Baca berita tanpa iklan. Gabung Kompas.com+

Mengakhiri Subsidi BBM

Kompas.com - 04/05/2013, 02:51 WIB

Montty Girianna

Undang-undang mengamanatkan pemerintah untuk menyediakan energi, termasuk BBM.

Selain menjamin ketersediaannya, pemerintah juga ditugaskan menyediakan BBM dengan harga terjangkau. Karena itu, pemerintah melakukan dua kebijakan bersamaan, yakni membuka keran impor BBM dan memberlakukan harga BBM bersubsidi. Namun, akhir-akhir ini kedua kebijakan ini cukup berat untuk tetap dipertahankan.

Selain ketergantungan terhadap impor BBM semakin tinggi, subsidi BBM pun membengkak. Ini memengaruhi postur APBN secara negatif. Mau tak mau pemerintah harus memperhitungkan kembali kebijakan ini dan secara bertahap melepaskan harga BBM bersubsidi ke harga pasar. Namun, opsi ini terkendala kemungkinan gejolak sosial.

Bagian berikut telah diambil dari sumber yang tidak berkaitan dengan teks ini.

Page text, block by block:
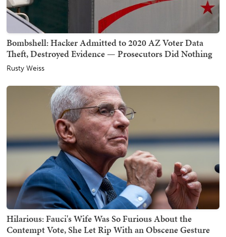
Bombshell: Hacker Admitted to 2020 AZ Voter Data
Theft, Destroyed Evidence — Prosecutors Did Nothing
Rusty Weiss
Hilarious: Fauci's Wife Was So Furious About the
Contempt Vote, She Let Rip With an Obscene Gesture
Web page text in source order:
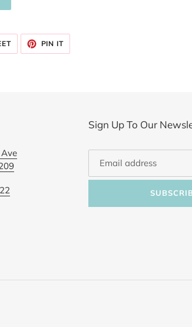
TWEET
TWITTER
PIN ITPIN
PINTEREST
Sign Up To Our
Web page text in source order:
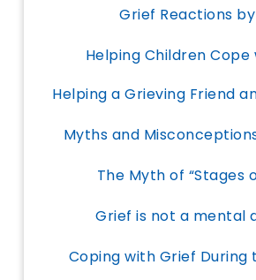
Grief Reactions
Helping Children Cope
Helping a Grieving Friend
Myths and
The Myth of “Stages
Grief is not a mental
Coping with Grief During
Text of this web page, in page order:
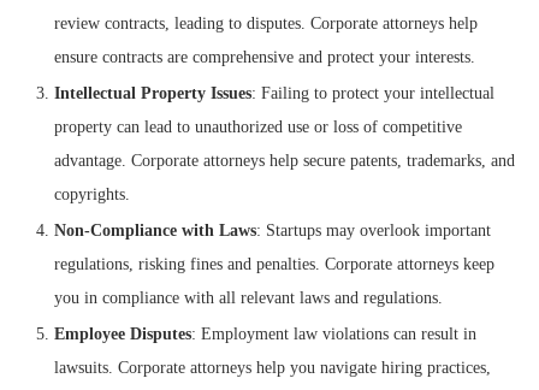
review contracts, leading to disputes. Corporate attorneys help
ensure contracts are comprehensive and protect your interests.
Intellectual Property Issues: Failing to protect your intellectual
property can lead to unauthorized use or loss of competitive
advantage. Corporate attorneys help secure patents, trademarks, and
copyrights.
Non-Compliance with Laws: Startups may overlook important
regulations, risking fines and penalties. Corporate attorneys keep
you in compliance with all relevant laws and regulations.
Employee Disputes: Employment law violations can result in
lawsuits. Corporate attorneys help you navigate hiring practices,
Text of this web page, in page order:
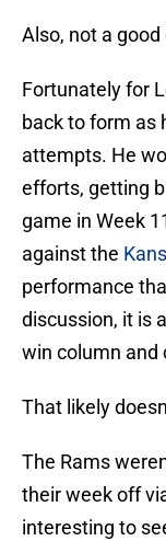
Also, not a good
Fortunately for
back to form as
attempts. He
efforts, getting
game in Week
against the
performance
discussion, it is
win column and
That likely
The Rams
their week off
interesting to
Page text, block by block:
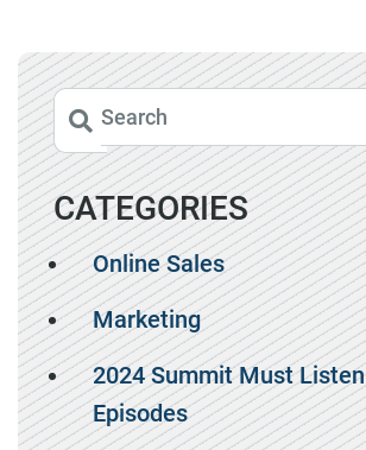
CATEGORIES
Online Sales
Marketing
2024 Summit Must Listen
Episodes
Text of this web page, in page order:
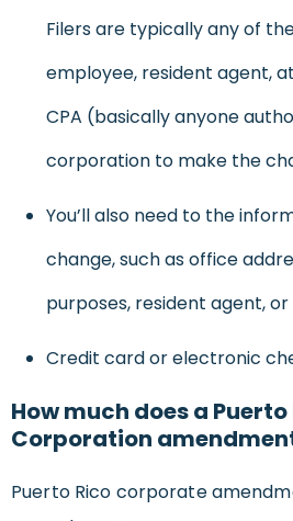
Filers are typically any of
employee, resident agent,
CPA (basically anyone
corporation to make the
You’ll also need to the
change, such as office
purposes, resident agent,
Credit card or electronic
How much does a Puerto
Corporation
Puerto Rico corporate
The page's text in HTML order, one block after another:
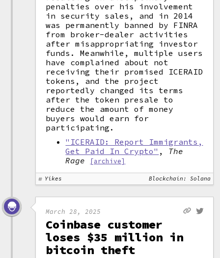
penalties over his involvement
in security sales, and in 2014
was permanently banned by FINRA
from broker-dealer activities
after misappropriating investor
funds. Meanwhile, multiple users
have complained about not
receiving their promised ICERAID
tokens, and the project
reportedly changed its terms
after the token presale to
reduce the amount of money
buyers would earn for
participating.
"ICERAID: Report Immigrants,
Get Paid In Crypto" , The
Rage
[archive]
Yikes Blockchain: Solana
March 28, 2025
Coinbase customer
loses $35 million in
bitcoin theft
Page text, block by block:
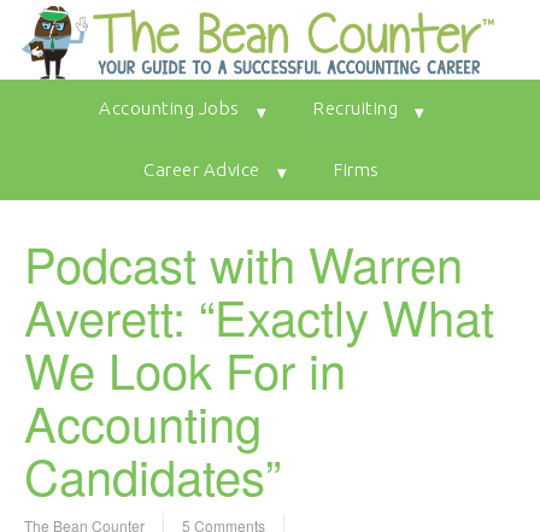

Akhir tahun lalu, pemerintah didesak menaikkan harga BBM dan mengurangi subsidi BBM. Namun, desakan itu tak cukup kuat untuk menghilangkan kekhawatiran gejolak sosial yang mungkin terjadi sehingga pemerintah kembali memberlakukan harga BBM bersubsidi. Pada tahun berjalan ini, subsidi BBM dipatok Rp 193,8 triliun dan subsidi listrik Rp 78,6 triliun sehingga total subsidi energi Rp 272,4 triliun, sekitar 18 persen dari belanja APBN. Adapun impor BBM diproyeksikan 30 juta-32 juta kiloliter atau 46-48 persen dari total konsumsi nasional.

Konsumsi BBM tak pernah turun, bahkan pada tahun-tahun terakhir laju pertumbuhan permintaan jauh di atas pertumbuhan ekonomi. Tahun lalu, konsumsi BBM sekitar 70 juta kl. Jika melihat pola konsumsi BBM, konsumsi akan terus meningkat dari tahun ke tahun. BBM jenis bensin akan tumbuh 11 persen per tahun, sementara solar 5 persen. Meski proyeksi ini belum memperhitungkan upaya penghematan, gambaran ini memberikan magnitude konsumsi BBM yang cukup mengkhawatirkan.

Yang justru lebih mengkhawatirkan, tren peningkatan konsumsi BBM ini tak dibarengi peningkatan produksi BBM. Bahkan, produksi cenderung menurun. Produksi BBM nasional terkendala dua hal: kapasitas kilang dan pasokan minyak mentah.

Saat ini, kapasitas kilang sekitar 1,2 juta barrel per hari (bph), dengan produksi BBM sekitar 38 juta kl. Produksi minyak mentah sudah lama tak menyentuh 1 juta bph. Tahun lalu, produksi tak lebih dari 0,9 juta bph, sekitar 20 persen diekspor, padahal kebutuhan minyak mentah untuk intake kilang 1 juta bph. Artinya, perlu impor minyak mentah sedikitnya 25 persen dari kebutuhan intake nasional.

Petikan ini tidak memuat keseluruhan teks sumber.